Wellesley school links graffiti to Metco teen
WELLESLEY -- The threatening and apparently antiblack graffiti scrawled in a bathroom stall at Wellesley High School was the work of a black teenager enrolled in the school through the Metco desegregation program, officials said yesterday.
The graffiti, which said the school would "burn" on Oct. 15 or 17 and that "there will be no blacks," had prompted a police investigation and public concern about racism in the hallways of one of the state's top-ranked high schools. But the allegation yesterday that its author was a Metco student added a layer of mystery to the discovery and opened new questions about the intent of the message. References to Metco and to a faculty member's car were written beneath the graffiti, police said.
Police and school officials last Thursday announced that they planned to seek charges against a Wellesley High student for writing the graffiti, although they stressed that the teen had not intended to carry out his threats.
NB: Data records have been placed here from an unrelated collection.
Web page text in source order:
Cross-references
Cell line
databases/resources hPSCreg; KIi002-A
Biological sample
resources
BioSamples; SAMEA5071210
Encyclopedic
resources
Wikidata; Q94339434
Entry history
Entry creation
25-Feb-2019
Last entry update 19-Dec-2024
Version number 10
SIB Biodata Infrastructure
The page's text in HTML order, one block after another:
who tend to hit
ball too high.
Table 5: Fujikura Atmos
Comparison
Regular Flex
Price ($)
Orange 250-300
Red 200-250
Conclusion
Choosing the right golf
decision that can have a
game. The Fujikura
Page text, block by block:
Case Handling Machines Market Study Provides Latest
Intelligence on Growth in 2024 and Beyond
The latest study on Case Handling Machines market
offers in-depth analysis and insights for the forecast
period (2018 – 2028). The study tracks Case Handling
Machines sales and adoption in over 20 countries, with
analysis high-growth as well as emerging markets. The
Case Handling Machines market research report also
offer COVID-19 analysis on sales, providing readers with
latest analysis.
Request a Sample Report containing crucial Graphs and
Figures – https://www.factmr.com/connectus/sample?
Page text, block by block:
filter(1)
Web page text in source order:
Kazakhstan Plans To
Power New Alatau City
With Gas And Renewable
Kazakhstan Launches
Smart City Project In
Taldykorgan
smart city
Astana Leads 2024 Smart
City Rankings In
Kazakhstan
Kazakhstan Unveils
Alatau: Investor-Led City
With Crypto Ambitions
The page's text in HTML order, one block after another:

The student accused of writing the graffiti and his mother declined to be interviewed at their Boston home yesterday. The 16-year-old boy has been enrolled in Wellesley public schools through the voluntary Metropolitan Council for Educational Opportunity program since early elementary school.
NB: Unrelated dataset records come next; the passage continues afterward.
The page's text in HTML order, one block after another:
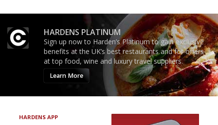
HARDENS PLATINUM
Sign up now to Harden’s Platinum to gain exclusive
benefits at the UK’s best restaurants and for offers
at top food, wine and luxury travel suppliers.
Learn More
HARDENS APP
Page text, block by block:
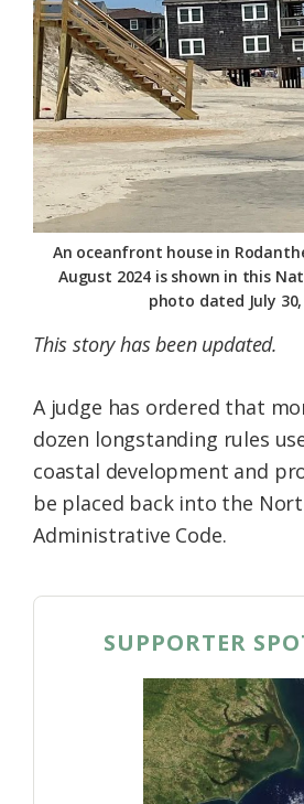
An oceanfront house in
August 2024 is shown in this
photo dated July 30,
This story has been updated.
A judge has ordered that
dozen longstanding rules
coastal development and
be placed back into the
Administrative Code.
SUPPORTER
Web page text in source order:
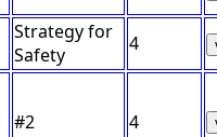
Strategy for
Safety
4
#2 4
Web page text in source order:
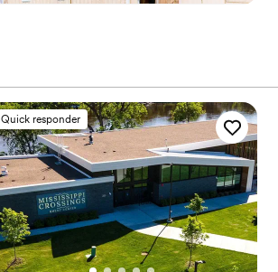
Quick responder
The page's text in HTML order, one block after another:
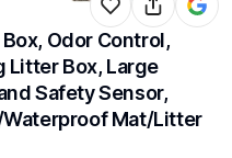
Odor Control,
Litter Box, Large
Safety Sensor,
Mat/Litter
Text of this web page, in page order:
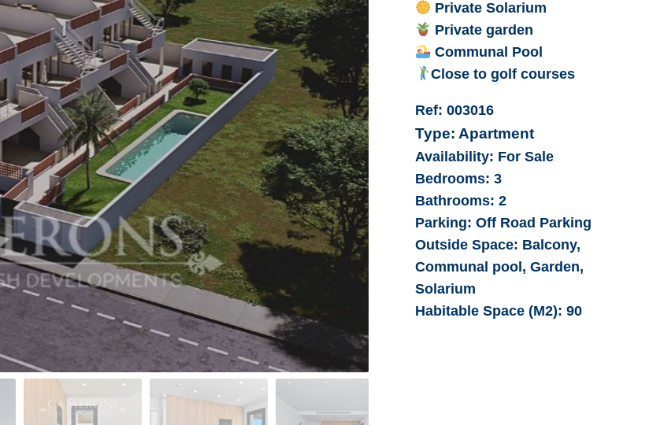
Private Solarium
Private garden
Communal Pool
Close to golf courses
Ref: 003016
Type: Apartment
Availability: For Sale
Bedrooms: 3
Bathrooms: 2
Parking: Off Road Parking
Outside Space: Balcony,
Communal pool, Garden,
Solarium
Habitable Space (M2):90
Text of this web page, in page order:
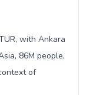
with Ankara
86M people,
of
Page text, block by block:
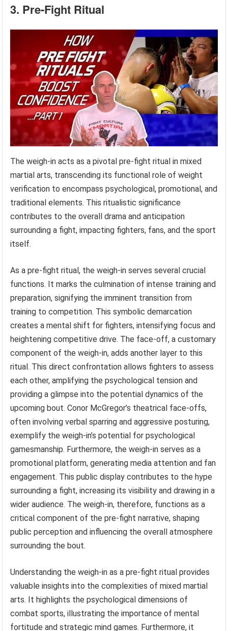
3. Pre-Fight Ritual
The weigh-in acts as a pivotal pre-fight ritual in mixed
martial arts, transcending its functional role of weight
verification to encompass psychological, promotional, and
traditional elements. This ritualistic significance
contributes to the overall drama and anticipation
surrounding a fight, impacting fighters, fans, and the sport
itself.
As a pre-fight ritual, the weigh-in serves several crucial
functions. It marks the culmination of intense training and
preparation, signifying the imminent transition from
training to competition. This symbolic demarcation
creates a mental shift for fighters, intensifying focus and
heightening competitive drive. The face-off, a customary
component of the weigh-in, adds another layer to this
ritual. This direct confrontation allows fighters to assess
each other, amplifying the psychological tension and
providing a glimpse into the potential dynamics of the
upcoming bout. Conor McGregor’s theatrical face-offs,
often involving verbal sparring and aggressive posturing,
exemplify the weigh-in’s potential for psychological
gamesmanship. Furthermore, the weigh-in serves as a
promotional platform, generating media attention and fan
engagement. This public display contributes to the hype
surrounding a fight, increasing its visibility and drawing in a
wider audience. The weigh-in, therefore, functions as a
critical component of the pre-fight narrative, shaping
public perception and influencing the overall atmosphere
surrounding the bout.
Understanding the weigh-in as a pre-fight ritual provides
valuable insights into the complexities of mixed martial
arts. It highlights the psychological dimensions of
combat sports, illustrating the importance of mental
fortitude and strategic mind games. Furthermore, it
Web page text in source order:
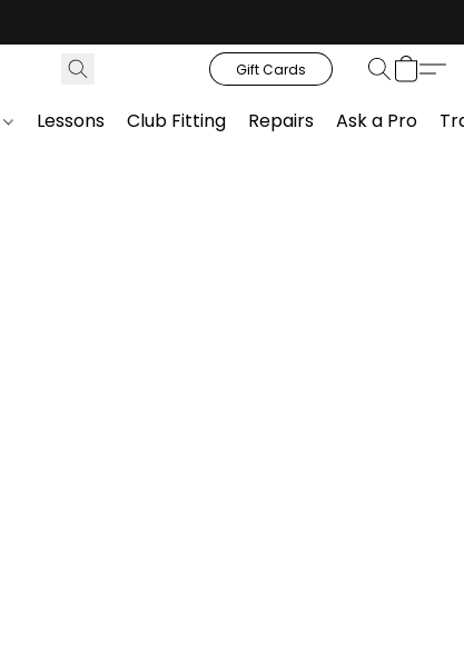
Gift Cards
Lessons Club Fitting Repairs Ask a Pro
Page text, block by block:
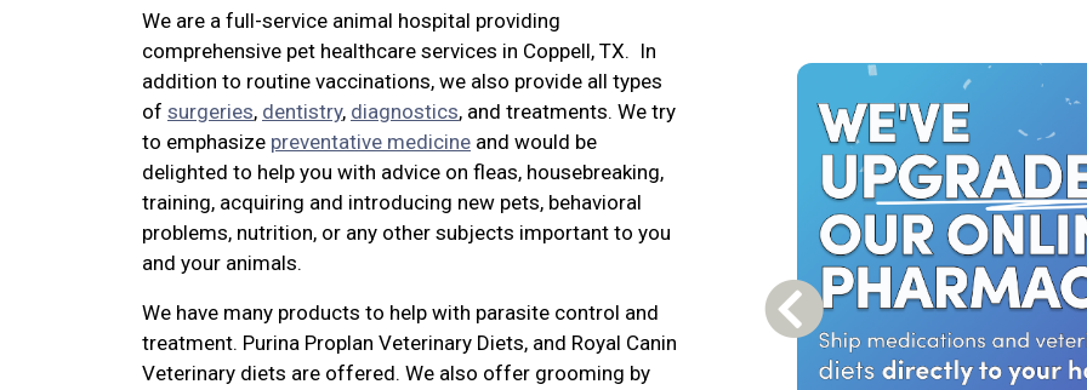
We are a full-service animal hospital providing
comprehensive pet healthcare services in Coppell, TX. In
addition to routine vaccinations, we also provide all types
of surgeries, dentistry, diagnostics, and treatments. We try
to emphasize preventative medicine and would be
delighted to help you with advice on fleas, housebreaking,
training, acquiring and introducing new pets, behavioral
problems, nutrition, or any other subjects important to you
and your animals.
We have many products to help with parasite control and
treatment. Purina Proplan Veterinary Diets, and Royal Canin
Veterinary diets are offered. We also offer grooming by
Previous Carousel Slide
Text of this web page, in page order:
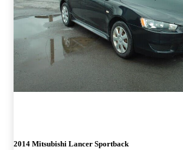
2014 Mitsubishi Lancer Sportback

Wellesley police plan to charge him with making threats and with malicious destruction of a school building in Norfolk Juvenile Court this week, Deputy Chief William Brooks said. The youth also faces a disciplinary hearing that could lead to expulsion.
The boy's lawyer, Michael Rich, said he hopes to work out a compromise with school officials to avoid criminal charges. He chalked the incident up to adolescent angst.
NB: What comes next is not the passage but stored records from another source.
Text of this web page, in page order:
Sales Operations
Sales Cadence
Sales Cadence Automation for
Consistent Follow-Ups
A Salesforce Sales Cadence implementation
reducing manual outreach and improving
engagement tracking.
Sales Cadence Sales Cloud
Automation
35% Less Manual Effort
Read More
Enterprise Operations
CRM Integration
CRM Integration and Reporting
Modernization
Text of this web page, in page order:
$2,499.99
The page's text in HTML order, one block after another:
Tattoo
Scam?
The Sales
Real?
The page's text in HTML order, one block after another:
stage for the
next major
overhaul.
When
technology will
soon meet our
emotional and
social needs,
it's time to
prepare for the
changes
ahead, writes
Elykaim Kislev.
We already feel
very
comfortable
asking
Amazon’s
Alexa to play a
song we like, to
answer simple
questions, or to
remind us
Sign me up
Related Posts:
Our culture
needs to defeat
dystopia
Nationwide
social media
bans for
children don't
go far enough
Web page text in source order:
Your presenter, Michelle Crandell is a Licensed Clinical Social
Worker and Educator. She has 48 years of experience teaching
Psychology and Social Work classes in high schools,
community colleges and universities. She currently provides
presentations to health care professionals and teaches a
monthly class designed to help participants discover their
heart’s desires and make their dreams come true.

"The way I understand it, he is a rather confused young man and was feeling pressured and emotionally distraught, and that may have led to whatever he did or has admitted to doing," Rich said.
The graffiti, discovered Oct. 7, read, "On October 15 or 17 the school will burn and there will be no blacks in our schools." Swastikas were drawn nearby. Another slur, which police and school officials quoted as "Niggers die," was on the same stall, and Brooks said police are still trying to determine who wrote that. The boy denied writing that line, police and school officials said. A handwriting expert was brought in to analyze the writing, and some Wellesley High teachers viewed the graffiti to see if they could identify the handwriting.
The matter is the latest event to catapult Metco into the news. On the first day of school in Wellesley, a black kindergartner who lives in the town was mistaken for a Metco student and placed on a Boston-bound bus. Metco parents discovered him when he was dropped off in Dorchester, and his family was called to pick him up. Then last week, two prominent talk-show hosts on WEEI-AM were suspended for two weeks for comparing a gorilla that escaped from the Franklin Park Zoo to a Metco student waiting for a bus.
Whether the teen meant the graffiti as sarcastic commentary on those two events remains unclear.
In some respects the graffiti echoed a June incident at Boston Latin School, when a black teacher created a poster that read, "No Black Need Apply" for positions to teach advanced placement courses. The teacher said last week he intended the flier as satire after a popular black teacher was removed from teaching AP economics courses.
Yesterday, Metco executive director Jean McGuire called the Wellesley graffiti an "extreme" way for the student to show unhappiness with his experience at school.
"Usually when kids do something like this, it's a cry for help," said McGuire.
She said she expects the boy to face the same disciplinary consequences as would a Wellesley resident who attended the high school.
Wellesley school officials said the system would remain a strong supporter of the Metco program. At the high school's dismissal yesterday, Metco students bounded onto two waiting buses. Most would not comment on the situation, except for one young man who said the alleged author is "a real cool kid."
Deborah Ward, the school's Metco coordinator, said the students were pulling together.
"It's like having a sibling who's in trouble," Ward said. "We're all one. Most of the kids will rally around that person."
The day after the graffiti were discovered, Wellesley students and parents gathered to discuss the racial atmosphere at the mostly white school. Following the latest revelations, parents will meet again, and the student newspaper is planning a special edition. Meanwhile, students will stage an assembly where classmates will talk about their own histories and backgrounds, said principal Rena P. Mirkin.
"We can't say we don't have issues of race," she said. "In fact, we do."